亚当·斯密的重要经济观点 “一只看不见的手”虽然在原著中只出现过一次,但如今这句名言已成为研究市场经济的最重要理论之一。许多批评者认为,由于严复“疏于对这个重要观点加以必要的关注,亚当·斯密相当重要的‘一只看不见的手’(an invisible hand)的比喻为严复所漏译”。严复对“看不见的手”是因为疏于关注而漏译了吗?现存于上海师范大学图书馆的严复翻译《原富》时所选用的英文底本 The Wealth of Nations上面留有317处手批。从底本截图可以看到,严复在“an invisible hand to promote an end which was no part of his intention”这段文字处用红色铅笔作了明显的勾画,说明严复对这个表达并非因疏于关注造成了漏译,而是曾仔细阅读并认真思考过。对该段文字严复的译文为:“彼之舍远而事近者,求己财之不失耳。彼之务厚而不为薄者,求所赢之日多耳[2]。”严复治学严谨,常为“一名之立,旬月踌躇”。他对亚当·斯密这样一个重要隐喻既然已认真关注了,但最终在翻译时还是选择了“不译出”,应该是有自己多方面的考量的,不应视为简单的“漏译”。第一,“看不见的手”的表述,源于希腊神话中朱庇特有一只“看不见的手”,带有一定的西方文化中的神权色彩,如果明确译出则可能会引起抵触“洋教”的清廷反感,让严复想进言的清朝皇室感到其权力受到威胁,导致进言失败。

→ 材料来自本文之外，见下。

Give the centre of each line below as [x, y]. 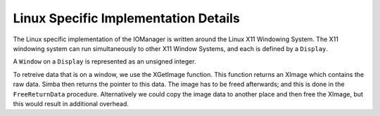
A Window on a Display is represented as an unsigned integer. [104, 61]
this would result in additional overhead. [71, 103]
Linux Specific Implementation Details [127, 18]
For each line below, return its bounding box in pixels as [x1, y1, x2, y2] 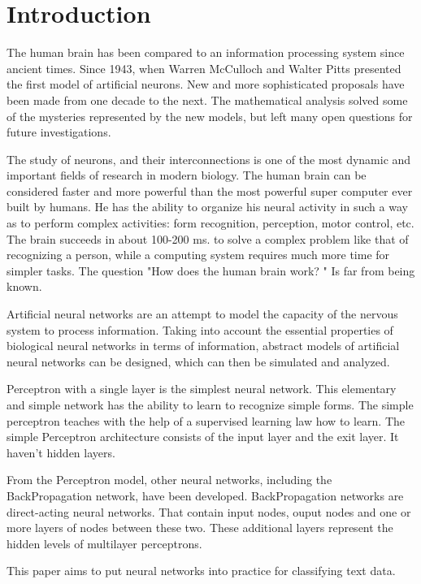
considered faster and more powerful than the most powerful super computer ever [7, 182, 413, 199]
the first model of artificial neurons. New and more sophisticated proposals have [7, 76, 405, 93]
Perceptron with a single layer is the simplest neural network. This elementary [7, 380, 397, 397]
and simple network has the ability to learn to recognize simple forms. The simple [7, 396, 414, 413]
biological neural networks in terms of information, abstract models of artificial [7, 337, 400, 354]
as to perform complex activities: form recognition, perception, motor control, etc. [7, 214, 414, 231]
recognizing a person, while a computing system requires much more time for [7, 246, 390, 263]
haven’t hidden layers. [7, 443, 115, 461]
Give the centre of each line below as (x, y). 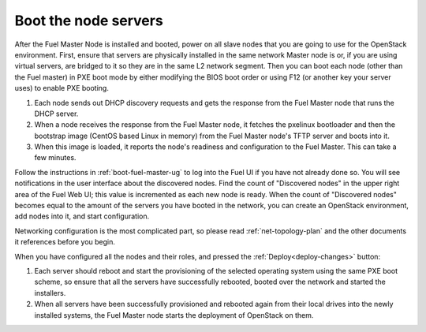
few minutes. (55, 158)
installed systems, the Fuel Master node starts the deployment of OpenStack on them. (174, 315)
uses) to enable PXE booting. (62, 88)
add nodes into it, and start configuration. (82, 216)
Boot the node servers (89, 21)
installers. (50, 293)
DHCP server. (56, 114)
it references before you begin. (65, 242)
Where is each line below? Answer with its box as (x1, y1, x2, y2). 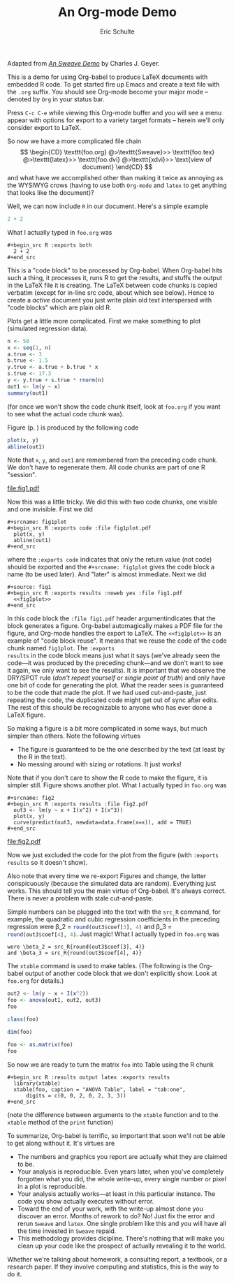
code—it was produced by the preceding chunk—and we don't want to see (7, 659, 224, 667)
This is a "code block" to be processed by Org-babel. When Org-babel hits (7, 266, 223, 275)
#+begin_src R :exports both (7, 242, 92, 249)
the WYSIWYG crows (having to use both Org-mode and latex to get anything (7, 181, 227, 189)
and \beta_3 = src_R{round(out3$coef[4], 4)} (7, 949, 142, 957)
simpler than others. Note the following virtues (7, 731, 141, 741)
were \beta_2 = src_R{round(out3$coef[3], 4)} (7, 944, 145, 951)
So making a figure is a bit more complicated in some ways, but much (7, 724, 207, 733)
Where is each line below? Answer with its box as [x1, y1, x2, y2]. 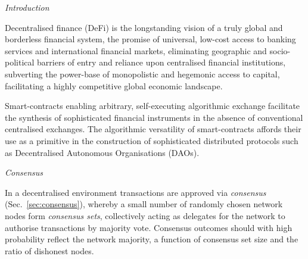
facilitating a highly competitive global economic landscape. [5, 79, 223, 92]
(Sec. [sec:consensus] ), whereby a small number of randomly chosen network [5, 198, 283, 210]
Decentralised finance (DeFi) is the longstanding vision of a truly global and [5, 21, 283, 33]
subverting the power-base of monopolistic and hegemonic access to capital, [5, 67, 280, 80]
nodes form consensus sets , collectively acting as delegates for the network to [5, 209, 285, 221]
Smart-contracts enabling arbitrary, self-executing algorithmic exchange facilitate [5, 99, 300, 112]
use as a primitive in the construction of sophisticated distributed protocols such [5, 134, 298, 146]
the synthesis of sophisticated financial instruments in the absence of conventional [5, 111, 303, 123]
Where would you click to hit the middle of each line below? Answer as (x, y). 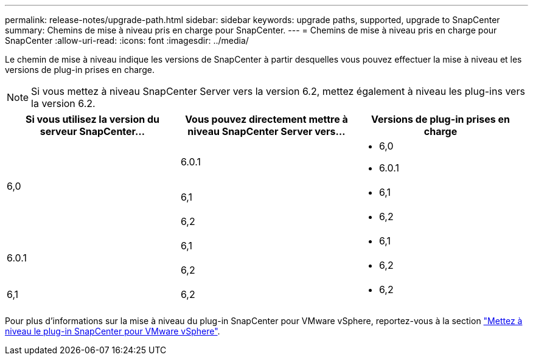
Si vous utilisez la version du (92, 119)
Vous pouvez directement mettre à (266, 119)
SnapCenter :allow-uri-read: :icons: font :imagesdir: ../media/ (127, 40)
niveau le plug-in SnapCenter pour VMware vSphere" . (113, 331)
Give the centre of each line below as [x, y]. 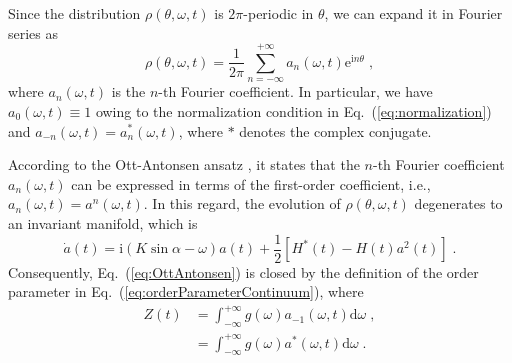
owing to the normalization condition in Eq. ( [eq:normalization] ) [293, 110]
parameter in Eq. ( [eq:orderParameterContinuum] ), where [186, 291]
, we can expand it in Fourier [413, 13]
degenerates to [458, 203]
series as [33, 32]
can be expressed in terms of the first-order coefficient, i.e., [251, 183]
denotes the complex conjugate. [335, 130]
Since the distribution [74, 13]
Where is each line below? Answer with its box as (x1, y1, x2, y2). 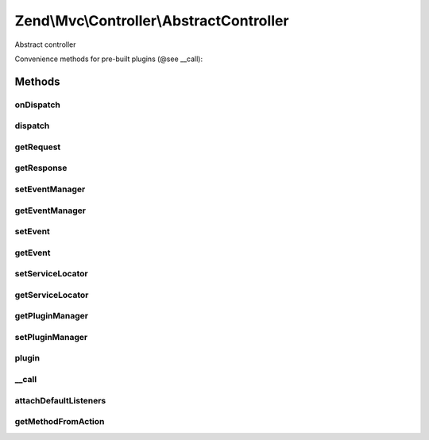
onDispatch (14, 99, 61, 110)
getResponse (14, 163, 68, 174)
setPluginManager (14, 331, 88, 342)
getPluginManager (14, 311, 89, 322)
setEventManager (14, 183, 86, 195)
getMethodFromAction (14, 416, 105, 427)
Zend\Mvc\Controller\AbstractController (14, 12, 289, 29)
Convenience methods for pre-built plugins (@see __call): (14, 54, 203, 64)
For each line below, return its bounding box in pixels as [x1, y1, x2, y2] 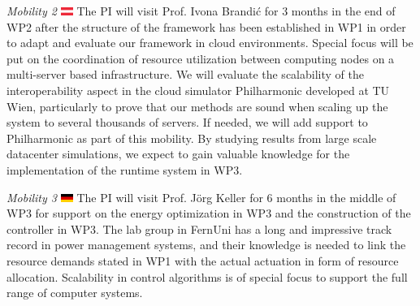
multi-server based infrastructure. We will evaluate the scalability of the [6, 66, 364, 83]
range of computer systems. [6, 284, 143, 301]
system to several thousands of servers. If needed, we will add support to [6, 114, 368, 131]
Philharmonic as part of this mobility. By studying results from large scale [6, 129, 377, 146]
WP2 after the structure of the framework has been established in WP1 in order [6, 18, 406, 35]
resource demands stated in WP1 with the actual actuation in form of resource [6, 252, 399, 269]
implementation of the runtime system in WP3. [6, 161, 243, 178]
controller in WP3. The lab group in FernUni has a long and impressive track [6, 220, 392, 237]
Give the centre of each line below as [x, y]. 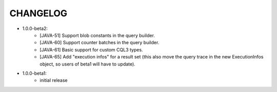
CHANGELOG [38, 13]
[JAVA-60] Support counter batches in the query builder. [100, 43]
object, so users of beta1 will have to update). [87, 64]
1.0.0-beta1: [35, 73]
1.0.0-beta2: [35, 28]
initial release [54, 80]
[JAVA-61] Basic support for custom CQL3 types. [91, 50]
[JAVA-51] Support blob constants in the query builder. [97, 35]
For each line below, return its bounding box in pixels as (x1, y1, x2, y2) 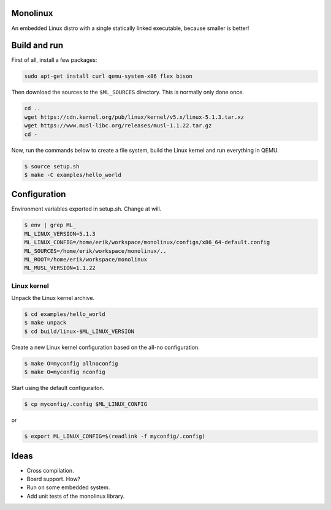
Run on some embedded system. (26, 484, 110, 491)
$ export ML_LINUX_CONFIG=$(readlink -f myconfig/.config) (24, 433, 205, 440)
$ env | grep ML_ (24, 222, 77, 229)
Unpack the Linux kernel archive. (11, 294, 95, 302)
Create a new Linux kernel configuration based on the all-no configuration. (11, 343, 200, 351)
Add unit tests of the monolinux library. (26, 492, 125, 500)
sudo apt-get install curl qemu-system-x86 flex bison (24, 73, 192, 80)
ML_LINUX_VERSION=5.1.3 (24, 230, 96, 237)
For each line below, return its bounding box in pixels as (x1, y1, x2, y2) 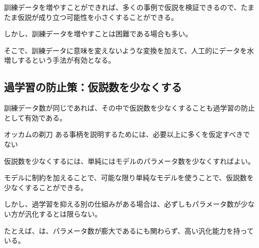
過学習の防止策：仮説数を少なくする (4, 79, 182, 95)
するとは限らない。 (38, 208, 102, 219)
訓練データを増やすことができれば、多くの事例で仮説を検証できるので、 (4, 2, 241, 12)
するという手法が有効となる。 (17, 55, 116, 65)
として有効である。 (4, 112, 67, 123)
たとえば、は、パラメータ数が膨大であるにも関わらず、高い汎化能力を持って (4, 225, 254, 236)
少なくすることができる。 (4, 182, 88, 192)
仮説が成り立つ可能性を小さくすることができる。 (17, 11, 178, 22)
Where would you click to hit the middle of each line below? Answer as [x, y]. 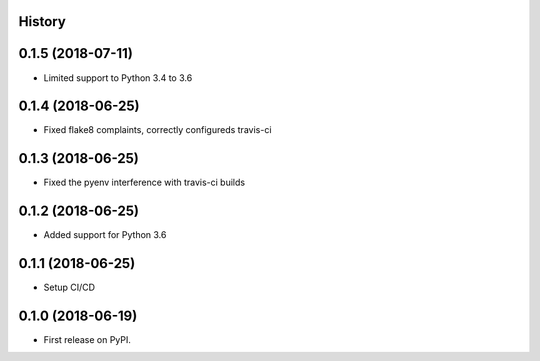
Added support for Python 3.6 [105, 235]
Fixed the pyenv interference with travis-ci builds [144, 182]
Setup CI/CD [69, 287]
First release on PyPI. [87, 340]
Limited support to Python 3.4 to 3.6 [118, 77]
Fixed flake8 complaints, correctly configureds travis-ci [157, 130]
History [42, 21]
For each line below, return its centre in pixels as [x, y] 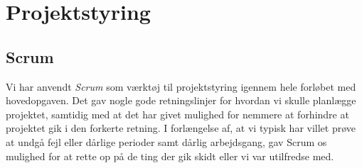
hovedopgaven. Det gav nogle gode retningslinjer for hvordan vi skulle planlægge [181, 100]
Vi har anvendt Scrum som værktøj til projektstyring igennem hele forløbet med [181, 86]
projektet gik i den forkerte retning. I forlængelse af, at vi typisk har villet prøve [181, 128]
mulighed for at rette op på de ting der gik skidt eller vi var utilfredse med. [170, 156]
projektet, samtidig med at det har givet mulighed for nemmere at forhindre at [177, 114]
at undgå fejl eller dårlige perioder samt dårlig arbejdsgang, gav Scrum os [166, 141]
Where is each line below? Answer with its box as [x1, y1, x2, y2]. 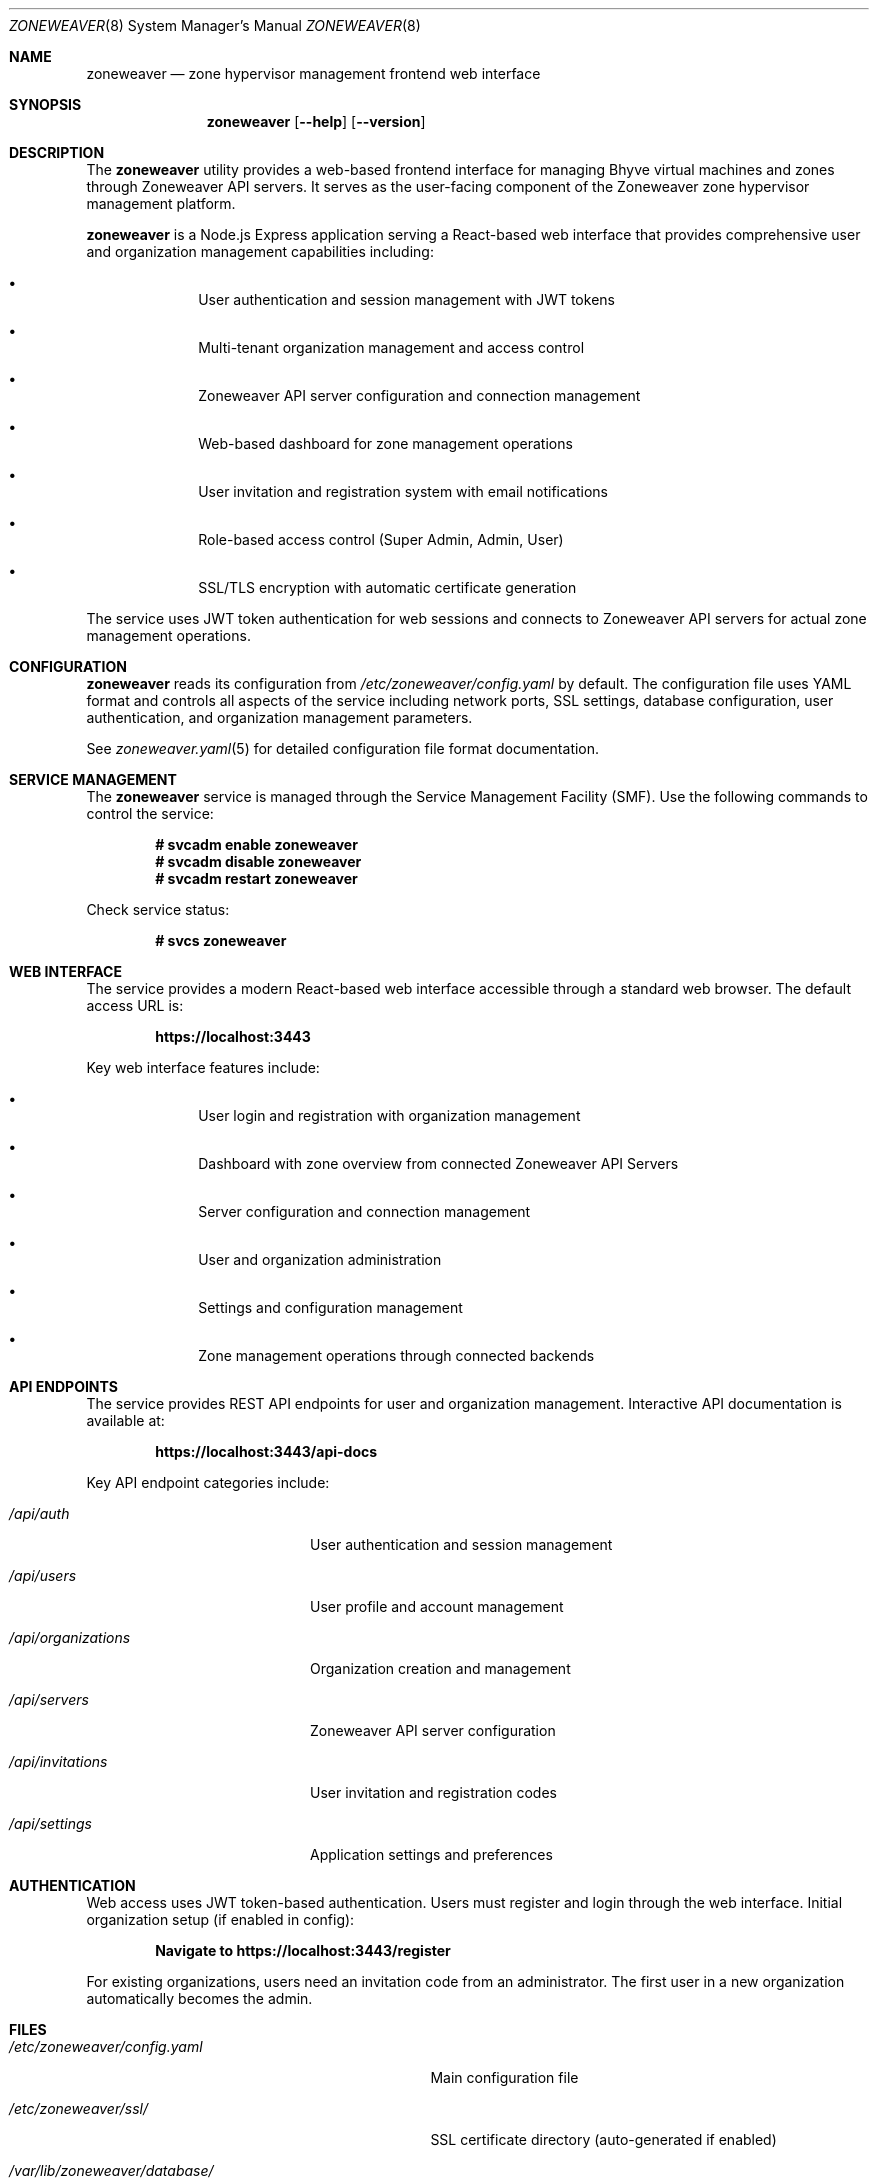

第二,选择“不译”的翻译策略与当时中国的基本国情密切相关。严复曾在英国留学多年,深刻认识到英国的富强与推行亚当·斯密经济自由主义的主张,大力发展国际贸易有很大的关系。而中国自秦汉以来,历朝历代“重农抑商”,“士农工商”将商列于末位。基于此,严复翻译《原富》在很大程度上是试图借亚当·斯密之口说服统治者和精英阶层扭转对通商的看法,让他们看到西方国家的富国之道,接受“重商”才能“强国”的思想,以除讳利讳商之弊政,下决心改变中国的落后面貌,实现其“振厉图存”“寻求富强”的目的。在这样的社会大背景下,严复选择将“an invisible hand”这一隐喻所包含的思想融入其译文之中,而略去喻体,也就是说略去可能会引起当时统治阶级和精英阶层抵触的 “岐出之言”,使亚当·斯密的经济理论和学说更容易为他们所接受,是在特定翻译生态环境下的翻译策略选择,饱含了译者的良苦用心。
2.4 “夹译夹议”策略的采用
《原富》译本的一个重要特色是译者在译文中添加了许多“按语”,全书共有按语300多处,计6万多字,约占全书的15%左右。严复在“译事例言”中说,“不佞每临斯密之言于时事有关合者,或与己意有所枨触,辄为案论[3]。”这些按语,除了一些必要的文物诠释之外,主要是对原文的评论、补充、说明和发挥以及联系国内外实际而随机插入的阐述,适时而发的感叹或因人因事而加的评语。有的地方的按语篇幅相当长,如“论物有真值与市价异”,按语长达250多字,就供求关系与货物的价值提出了自己的深刻见解。通过这些按语,严复采用“夹译夹议”的方法,将中国与西方、历史与现实、理论与实践联系到了一起,旁征博引,融合会通中西文化,努力揭示亚当·斯密经济自由主义的思想主张与中国传统的儒道思想的内在联系,同时阐发自己的思想,提出自己的主张,以帮助读者更好地了解原著。
3 结语
严复在《天演论》“译例言”中谈及自己采用的翻译策略时说,“译文取明深意义,不斤斤于字比句次,故词句之间,时有所傎倒附益,而意义不倍本文”,“题曰达旨,不云笔译,取便发挥,实非正法[3]。”他将这种翻译方法自我定位为“非正法”翻译。严复提倡“信达雅”的翻译标准,而在翻译实践中却选择这种以“达旨”为目的,“译中有评,译中有释,译中有写,译中有编,译中有删削,译中有按语…引喻有更易”[4]的“非正法”翻译方法,是在当时特定的翻译生态环境下所做出的整体适应和选择,是译者为实现“开民智,强国基”的理想而采取的特殊的翻译方式,可谓用心良苦。这种翻译方式,不是简单的语言转换和文化移植,而是实现了文化的再创造。他的其他翻译作品,几乎全部采用了这种翻译策略,成功地在目的语文化语境中实现了自己的翻译目的。翻译有法,但无定法。在中国文化“走出去”的今天,要让世界认识真正的中国,要求我们充分考虑目的语读者的接受心理和阅读习惯,理性对待理想与现实的差距。严复在翻译实践中提出的这种“非正法”翻译方法,是一份极其宝贵的财富,对当前中国文化“走出去”的翻译具有重要的现实意义,亟待我们整理、发掘、研究和应用。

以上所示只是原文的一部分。